Sob a perspectiva do Direito da Moda, essa operação representa um excelente exemplo de como o crescimento de uma marca depende não apenas de criatividade, branding e posicionamento, mas também de uma sólida estrutura jurídica. Operações de fusões e aquisições (Mergers and Acquisitions – M&A) figuram entre as transações mais complexas do ambiente empresarial. No setor da moda, elas envolvem muito mais do que a simples compra de participações societárias. É necessário realizar extensas auditorias jurídicas (due diligence), avaliar contratos comerciais, verificar a situação das marcas registradas, analisar direitos de propriedade intelectual, revisar contratos de licenciamento, franquias, fornecedores, distribuição, proteção de dados, compliance e eventuais passivos judiciais.

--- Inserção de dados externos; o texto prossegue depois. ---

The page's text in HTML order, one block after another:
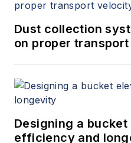
Dust collection
on proper
Designing a
efficiency and
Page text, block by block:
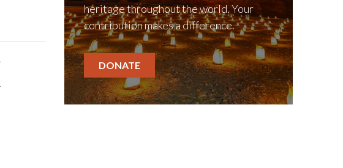
heritage throughout the world. Your
contribution makes a difference.
DONATE
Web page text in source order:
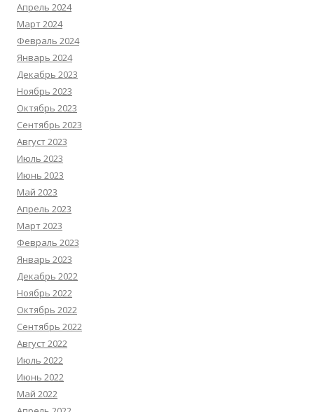
Апрель 2024
Март 2024
Февраль 2024
Январь 2024
Декабрь 2023
Ноябрь 2023
Октябрь 2023
Сентябрь 2023
Август 2023
Июль 2023
Июнь 2023
Май 2023
Апрель 2023
Март 2023
Февраль 2023
Январь 2023
Декабрь 2022
Ноябрь 2022
Октябрь 2022
Сентябрь 2022
Август 2022
Июль 2022
Июнь 2022
Май 2022
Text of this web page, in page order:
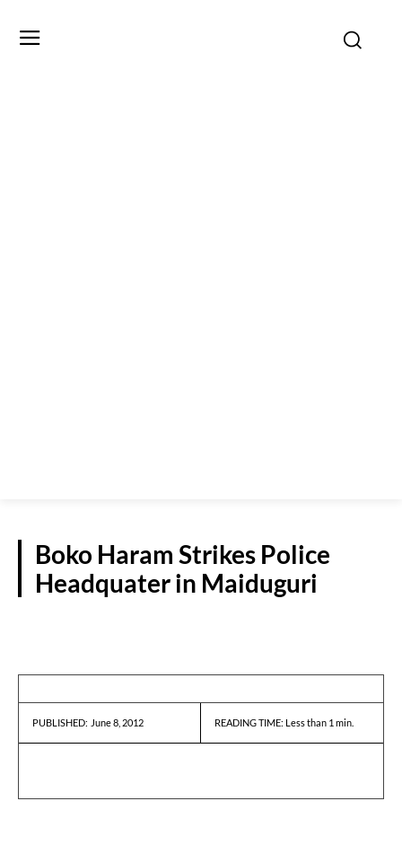
Boko Haram Strikes Police
Headquater in Maiduguri
PUBLISHED: June 8, 2012 READING TIME: Less than 1 min.
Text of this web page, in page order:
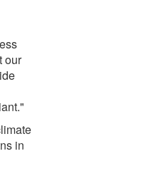
our
in
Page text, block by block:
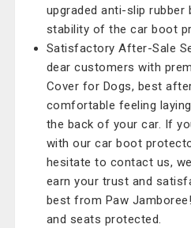
upgraded anti-slip rubber
stability of the car boot
Satisfactory After-Sale
dear customers with
Cover for Dogs, best
comfortable feeling
the back of your car. If
with our car boot
hesitate to contact us,
earn your trust and
best from Paw
and seats protected.
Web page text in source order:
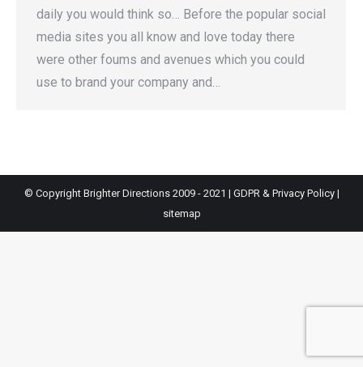
daily you would think so… Before the popular social
media sites you all know and love today there
were other foums and avenues which you could
use to brand your company and…
© Copyright Brighter Directions 2009 - 2021 | GDPR & Privacy Policy|
sitemap

No universo do Fashion Law, a propriedade intelectual assume papel central nessas negociações. O principal ativo de empresas como a Golden Goose não está apenas em seus produtos, mas no valor econômico de sua marca, de seus desenhos industriais, da identidade visual, do design característico dos sneakers, do relacionamento com consumidores e do posicionamento construído ao longo dos anos. Preservar esses ativos durante uma mudança de controle societário exige instrumentos contratuais sofisticados, capazes de garantir a continuidade da estratégia empresarial e proteger o patrimônio imaterial da companhia.

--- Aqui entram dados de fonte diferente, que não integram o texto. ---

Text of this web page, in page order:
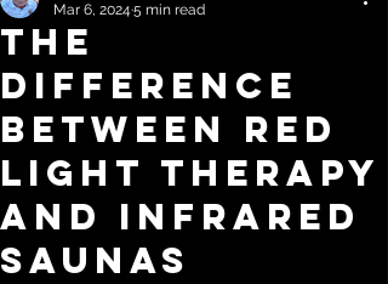
The
Difference
Between Red
Light Therapy
And Infrared
Saunas
Mar 6, 2024 5 min read
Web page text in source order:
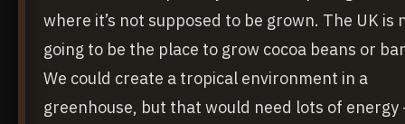
where it’s not supposed to be grown. The UK is
going to be the place to grow cocoa beans or
We could create a tropical environment in a
greenhouse, but that would need lots of energy

Outro aspecto relevante envolve a governança corporativa. A manutenção de Silvio Campara como CEO demonstra que investidores frequentemente buscam preservar a liderança responsável pelo sucesso operacional da empresa. Da mesma forma, a chegada de Marco Bizzarri ao conselho reforça a importância da composição estratégica dos órgãos de administração, especialmente em empresas inseridas no mercado global de luxo.
Do ponto de vista regulatório, operações dessa natureza também dependem da aprovação de autoridades concorrenciais em diferentes jurisdições, especialmente quando envolvem grandes grupos econômicos ou investidores internacionais. O objetivo é assegurar que a transação não comprometa a livre concorrência nem resulte em concentração excessiva de mercado. Além disso, a entrada de investidores internacionais amplia as possibilidades de expansão da marca para novos mercados, fortalece a capacidade de investimento em inovação, tecnologia, canais digitais e varejo físico, ao mesmo tempo em que exige maior atenção às normas de governança, transparência corporativa e conformidade regulatória.
A aquisição da Golden Goose demonstra como o Direito da Moda vai muito além da proteção de marcas e do combate à falsificação. Ele também atua diretamente na estruturação de operações societárias, na organização jurídica de empresas de moda, na proteção de ativos intangíveis e na segurança necessária para investimentos bilionários que impulsionam o crescimento global das marcas.
À medida que a indústria fashion se torna cada vez mais internacionalizada, compreender os aspectos jurídicos que envolvem governança corporativa, investimentos estrangeiros, fusões, aquisições e proteção dos ativos estratégicos passa a ser indispensável para empresas que desejam crescer de forma sustentável e competitiva no mercado global.